**INFORMATION PROVIDED:**
▶
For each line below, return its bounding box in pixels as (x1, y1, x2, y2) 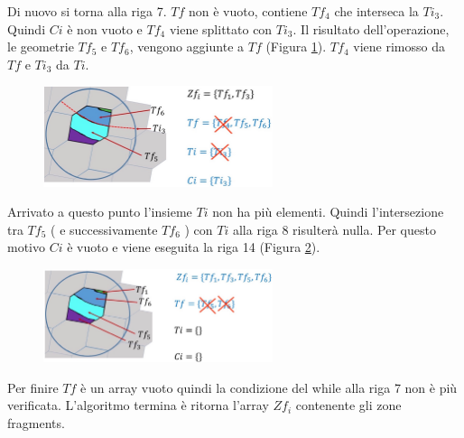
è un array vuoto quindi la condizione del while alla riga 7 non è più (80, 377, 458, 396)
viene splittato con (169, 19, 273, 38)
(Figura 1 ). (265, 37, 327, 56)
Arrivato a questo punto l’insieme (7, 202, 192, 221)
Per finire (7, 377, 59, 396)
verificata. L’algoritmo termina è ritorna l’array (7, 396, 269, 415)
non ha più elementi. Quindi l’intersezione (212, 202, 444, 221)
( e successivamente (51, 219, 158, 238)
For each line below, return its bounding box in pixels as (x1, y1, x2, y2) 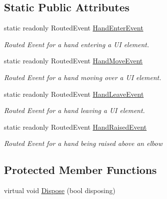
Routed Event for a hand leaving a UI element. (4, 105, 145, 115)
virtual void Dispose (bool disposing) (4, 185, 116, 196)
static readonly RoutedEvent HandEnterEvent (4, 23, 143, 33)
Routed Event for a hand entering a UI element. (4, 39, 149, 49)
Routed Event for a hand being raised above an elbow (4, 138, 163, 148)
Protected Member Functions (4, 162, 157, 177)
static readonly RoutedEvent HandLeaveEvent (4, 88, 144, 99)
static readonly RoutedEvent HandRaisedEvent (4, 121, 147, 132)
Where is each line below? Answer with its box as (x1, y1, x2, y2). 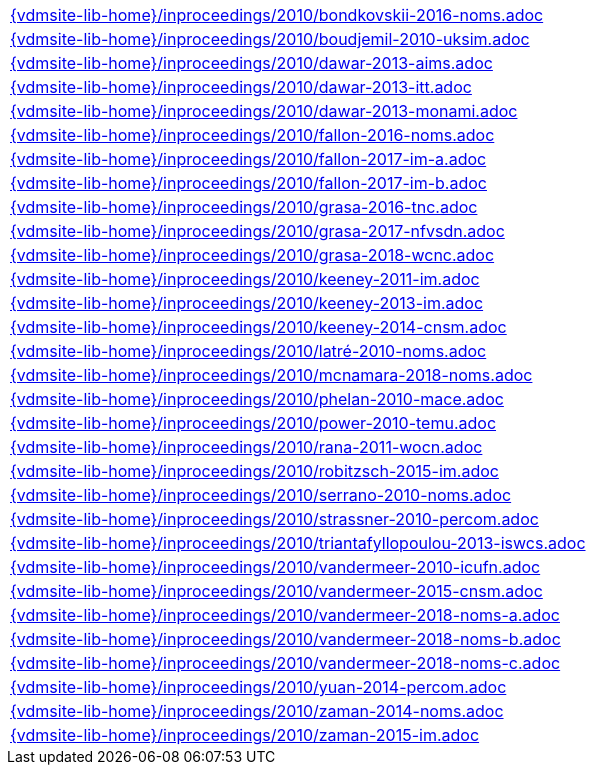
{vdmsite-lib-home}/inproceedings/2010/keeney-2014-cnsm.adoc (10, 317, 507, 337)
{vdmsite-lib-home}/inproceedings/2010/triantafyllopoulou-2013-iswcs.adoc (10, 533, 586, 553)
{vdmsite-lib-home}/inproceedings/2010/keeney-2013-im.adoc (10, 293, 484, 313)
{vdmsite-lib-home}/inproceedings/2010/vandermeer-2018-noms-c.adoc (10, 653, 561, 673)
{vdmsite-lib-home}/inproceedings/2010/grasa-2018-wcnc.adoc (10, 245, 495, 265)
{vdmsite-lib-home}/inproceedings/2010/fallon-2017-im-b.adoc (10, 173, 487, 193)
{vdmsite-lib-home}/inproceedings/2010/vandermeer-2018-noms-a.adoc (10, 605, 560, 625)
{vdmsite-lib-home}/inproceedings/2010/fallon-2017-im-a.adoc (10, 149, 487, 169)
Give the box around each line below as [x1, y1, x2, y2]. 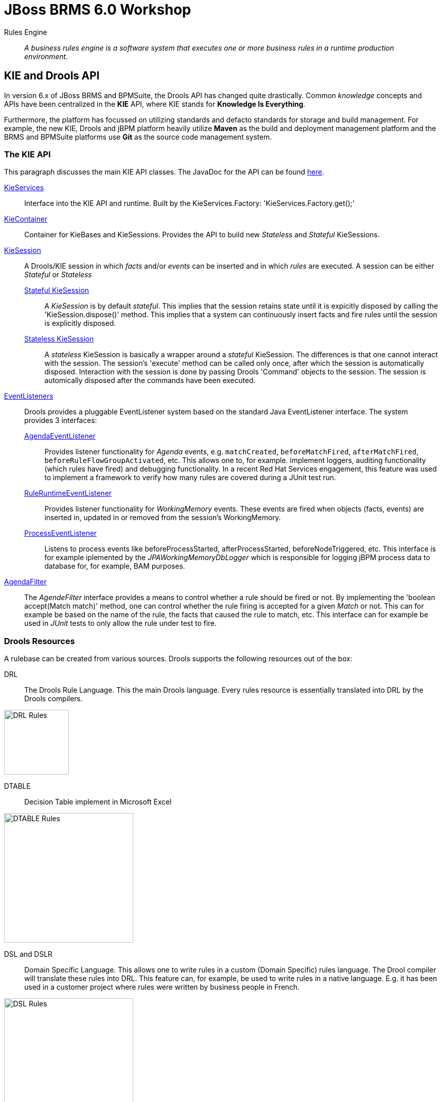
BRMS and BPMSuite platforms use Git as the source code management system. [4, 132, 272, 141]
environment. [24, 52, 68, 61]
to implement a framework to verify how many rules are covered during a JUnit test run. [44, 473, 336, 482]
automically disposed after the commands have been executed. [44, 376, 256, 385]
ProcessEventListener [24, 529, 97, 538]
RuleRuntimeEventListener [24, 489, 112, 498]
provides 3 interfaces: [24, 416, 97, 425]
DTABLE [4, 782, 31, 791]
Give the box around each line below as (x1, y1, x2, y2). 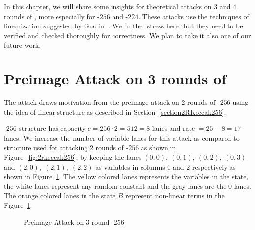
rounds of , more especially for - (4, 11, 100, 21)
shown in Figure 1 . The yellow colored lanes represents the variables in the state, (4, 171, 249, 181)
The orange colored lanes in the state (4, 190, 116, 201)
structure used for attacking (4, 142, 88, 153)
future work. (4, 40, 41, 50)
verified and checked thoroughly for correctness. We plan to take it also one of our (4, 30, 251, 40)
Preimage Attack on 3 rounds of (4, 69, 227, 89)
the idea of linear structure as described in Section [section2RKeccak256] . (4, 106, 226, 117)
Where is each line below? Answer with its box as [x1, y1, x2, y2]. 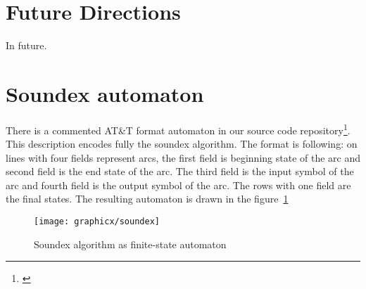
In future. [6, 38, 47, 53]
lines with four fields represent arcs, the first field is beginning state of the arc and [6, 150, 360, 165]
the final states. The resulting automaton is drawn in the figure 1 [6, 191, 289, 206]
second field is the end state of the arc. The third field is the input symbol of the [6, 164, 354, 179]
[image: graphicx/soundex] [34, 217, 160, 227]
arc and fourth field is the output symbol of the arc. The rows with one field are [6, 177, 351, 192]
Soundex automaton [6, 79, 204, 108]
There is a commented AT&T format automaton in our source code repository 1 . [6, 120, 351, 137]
◀
Above are the records; reproduce them exactly and leave out the pictures.

**EXERCISE SOLUTION:**
For each line below, return its bounding box in pixels as (x1, y1, x2, y2) 
è un array vuoto quindi la condizione del while alla riga 7 non è più (80, 377, 458, 396)
viene splittato con (169, 19, 273, 38)
(Figura 1 ). (265, 37, 327, 56)
Arrivato a questo punto l’insieme (7, 202, 192, 221)
Per finire (7, 377, 59, 396)
verificata. L’algoritmo termina è ritorna l’array (7, 396, 269, 415)
non ha più elementi. Quindi l’intersezione (212, 202, 444, 221)
( e successivamente (51, 219, 158, 238)
For each line below, return its bounding box in pixels as (x1, y1, x2, y2) 
Routed Event for a hand leaving a UI element. (4, 105, 145, 115)
virtual void Dispose (bool disposing) (4, 185, 116, 196)
static readonly RoutedEvent HandEnterEvent (4, 23, 143, 33)
Routed Event for a hand entering a UI element. (4, 39, 149, 49)
Routed Event for a hand being raised above an elbow (4, 138, 163, 148)
Protected Member Functions (4, 162, 157, 177)
static readonly RoutedEvent HandLeaveEvent (4, 88, 144, 99)
static readonly RoutedEvent HandRaisedEvent (4, 121, 147, 132)
Where is each line below? Answer with its box as (x1, y1, x2, y2). 
{vdmsite-lib-home}/inproceedings/2010/keeney-2014-cnsm.adoc (10, 317, 507, 337)
{vdmsite-lib-home}/inproceedings/2010/triantafyllopoulou-2013-iswcs.adoc (10, 533, 586, 553)
{vdmsite-lib-home}/inproceedings/2010/keeney-2013-im.adoc (10, 293, 484, 313)
{vdmsite-lib-home}/inproceedings/2010/vandermeer-2018-noms-c.adoc (10, 653, 561, 673)
{vdmsite-lib-home}/inproceedings/2010/grasa-2018-wcnc.adoc (10, 245, 495, 265)
{vdmsite-lib-home}/inproceedings/2010/fallon-2017-im-b.adoc (10, 173, 487, 193)
{vdmsite-lib-home}/inproceedings/2010/vandermeer-2018-noms-a.adoc (10, 605, 560, 625)
{vdmsite-lib-home}/inproceedings/2010/fallon-2017-im-a.adoc (10, 149, 487, 169)
Give the box around each line below as [x1, y1, x2, y2]. 
BRMS and BPMSuite platforms use Git as the source code management system. [4, 132, 272, 141]
environment. [24, 52, 68, 61]
to implement a framework to verify how many rules are covered during a JUnit test run. [44, 473, 336, 482]
automically disposed after the commands have been executed. [44, 376, 256, 385]
ProcessEventListener [24, 529, 97, 538]
RuleRuntimeEventListener [24, 489, 112, 498]
provides 3 interfaces: [24, 416, 97, 425]
DTABLE [4, 782, 31, 791]
Give the box around each line below as (x1, y1, x2, y2). 
rounds of , more especially for - (4, 11, 100, 21)
shown in Figure 1 . The yellow colored lanes represents the variables in the state, (4, 171, 249, 181)
The orange colored lanes in the state (4, 190, 116, 201)
structure used for attacking (4, 142, 88, 153)
future work. (4, 40, 41, 50)
verified and checked thoroughly for correctness. We plan to take it also one of our (4, 30, 251, 40)
Preimage Attack on 3 rounds of (4, 69, 227, 89)
the idea of linear structure as described in Section [section2RKeccak256] . (4, 106, 226, 117)
Where is each line below? Answer with its box as [x1, y1, x2, y2]. 
In future. [6, 38, 47, 53]
lines with four fields represent arcs, the first field is beginning state of the arc and [6, 150, 360, 165]
the final states. The resulting automaton is drawn in the figure 1 [6, 191, 289, 206]
second field is the end state of the arc. The third field is the input symbol of the [6, 164, 354, 179]
[image: graphicx/soundex] [34, 217, 160, 227]
arc and fourth field is the output symbol of the arc. The rows with one field are [6, 177, 351, 192]
Soundex automaton [6, 79, 204, 108]
There is a commented AT&T format automaton in our source code repository 1 . [6, 120, 351, 137]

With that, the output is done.